# Beginner Womens Tri Shoes



## likemjinhisearlydays (Sep 30, 2008)

Hey guys/gals... My fiance just bought her first road bike, which she is picking up in PA this weekend. She does not have shoes or pedals yet - so I thought I would ask the group thoughts on good shoes and pedals for beginners. Most of my personal experience is with Shimano Tri shoes and SPD pedals, which I have recommended for her - but I am not finding that many great options in Shimano alone. 

Any input you have would be much appreciated. As an FYI - she bought a Specialized Dolce Elite, is 5' 3" w/ shorter legs if that makes a difference to your opinion.

Thanks and happy riding!


----------



## Kernyl (Dec 23, 2011)

Shimano pedals are pretty easy to get in and out of.

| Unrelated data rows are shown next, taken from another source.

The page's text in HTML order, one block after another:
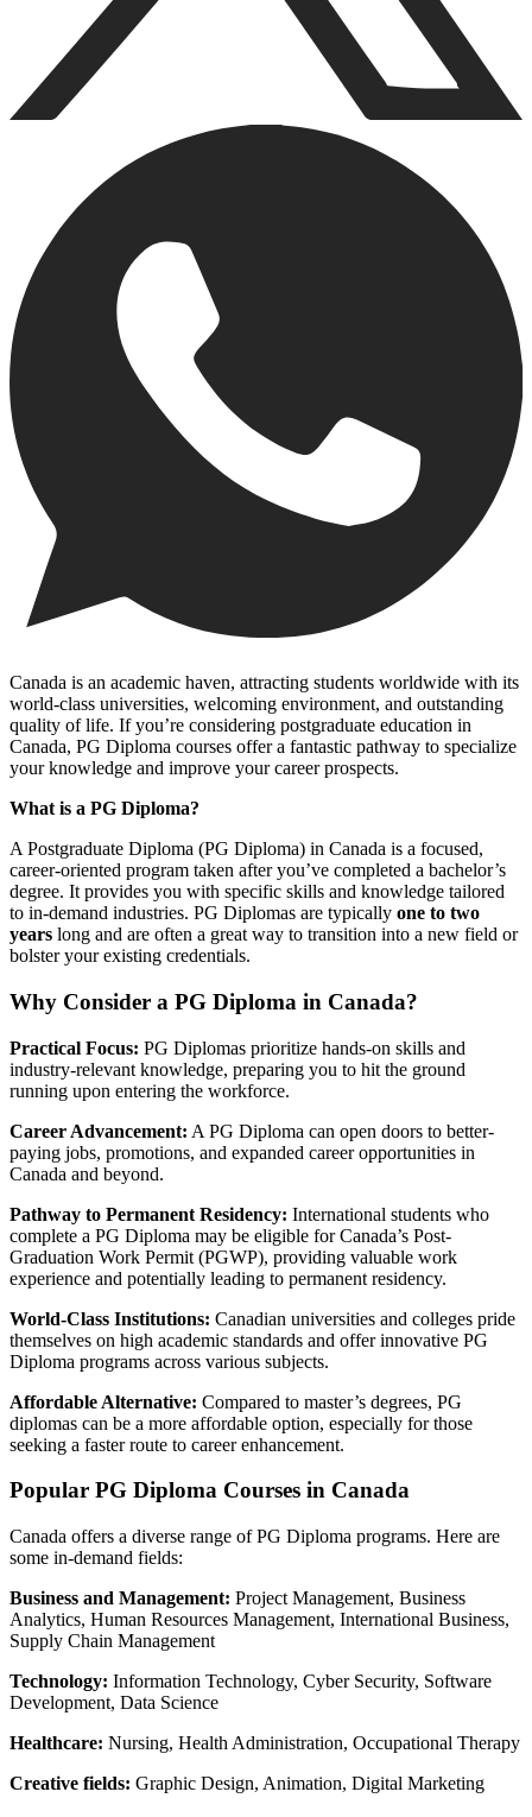
Canada is an academic haven, attracting students worldwide with its
world-class universities, welcoming environment, and outstanding
quality of life. If you’re considering postgraduate education in
Canada, PG Diploma courses offer a fantastic pathway to specialize
your knowledge and improve your career prospects.
What is a PG Diploma?
A Postgraduate Diploma (PG Diploma) in Canada is a focused,
career-oriented program taken after you’ve completed a bachelor’s
degree. It provides you with specific skills and knowledge tailored
to in-demand industries. PG Diplomas are typically one to two
years long and are often a great way to transition into a new field or
bolster your existing credentials.
Why Consider a PG Diploma in Canada?
Practical Focus: PG Diplomas prioritize hands-on skills and
industry-relevant knowledge, preparing you to hit the ground
running upon entering the workforce.
Career Advancement: A PG Diploma can open doors to better-
paying jobs, promotions, and expanded career opportunities in
Canada and beyond.
Pathway to Permanent Residency: International students who
complete a PG Diploma may be eligible for Canada’s Post-
Graduation Work Permit (PGWP), providing valuable work
experience and potentially leading to permanent residency.
World-Class Institutions: Canadian universities and colleges pride
themselves on high academic standards and offer innovative PG
Diploma programs across various subjects.
Affordable Alternative: Compared to master’s degrees, PG
diplomas can be a more affordable option, especially for those
seeking a faster route to career enhancement.
Popular PG Diploma Courses in Canada
Canada offers a diverse range of PG Diploma programs. Here are
some in-demand fields:
Business and Management: Project Management, Business
Analytics, Human Resources Management, International Business,
Supply Chain Management
Technology: Information Technology, Cyber Security, Software
Development, Data Science
Healthcare: Nursing, Health Administration, Occupational Therapy
Creative fields: Graphic Design, Animation, Digital Marketing
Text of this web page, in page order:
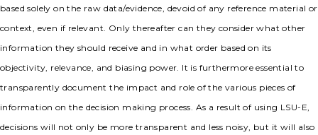
based solely on the raw data/evidence, devoid of any reference material or
context, even if relevant. Only thereafter can they consider what other
information they should receive and in what order based on its
objectivity, relevance, and biasing power. It is furthermore essential to
transparently document the impact and role of the various pieces of
information on the decision making process. As a result of using LSU-E,
decisions will not only be more transparent and less noisy, but it will also
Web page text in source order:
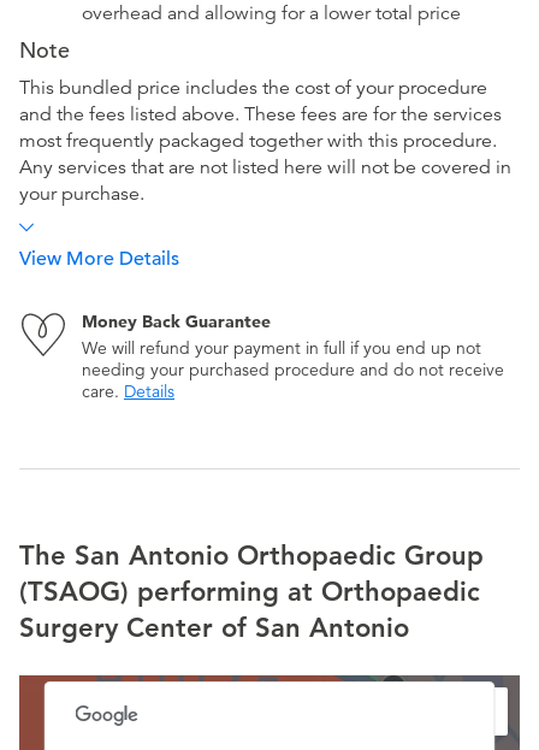
overhead and allowing for a lower total price
Note
This bundled price includes the cost of your procedure
and the fees listed above. These fees are for the services
most frequently packaged together with this procedure.
Any services that are not listed here will not be covered in
your purchase.
View More Details
Money Back Guarantee
We will refund your payment in full if you end up not
needing your purchased procedure and do not receive
care. Details
The San Antonio Orthopaedic Group
(TSAOG) performing at Orthopaedic
Surgery Center of San Antonio
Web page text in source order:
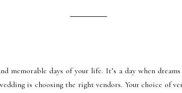
memorable days of your life. It’s a day when
is choosing the right vendors. Your choice of
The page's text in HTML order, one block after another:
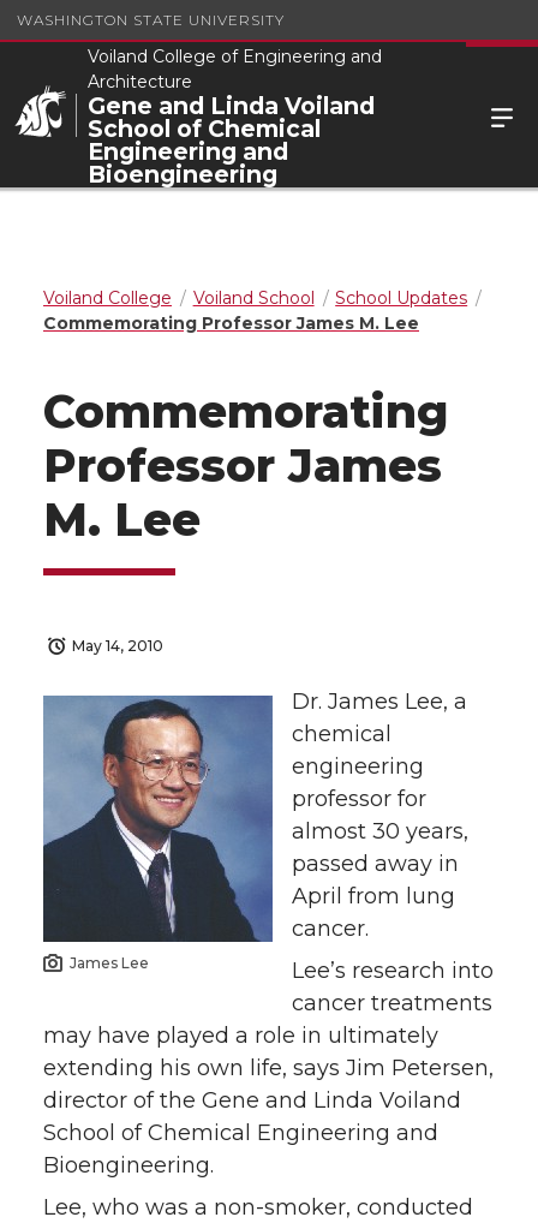
WASHINGTON STATE UNIVERSITY
Voiland College of Engineering and
Architecture
Gene and Linda Voiland
School of Chemical
Engineering and
Bioengineering
Voiland College Voiland School
School Updates
Commemorating Professor James M. Lee
Commemorating
Professor James
M. Lee
May 14, 2010
James Lee
Dr. James Lee, a
chemical
engineering
professor for
almost 30 years,
passed away in
April from lung
cancer.
Lee’s research into
cancer treatments
may have played a role in ultimately
extending his own life, says Jim Petersen,
director of the Gene and Linda Voiland
School of Chemical Engineering and
Bioengineering.
Lee, who was a non-smoker, conducted
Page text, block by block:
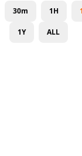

A lot of people also like the Crank Brothers Candy pedals. Technically the Candy is a mtn bike pedal, but it can still be used on the road. Both of these pedals have a platform, which means that even if you are having trouble getting into them, you can still pedal fairly easily, which is important for a beginner especially when trying to get through intersections etc.
For shoes, just have her try on until she finds a pair she likes. I like Specialized, because they have a narrower last and I have a narrow foot, but she'll just have to see what fits her best.


----------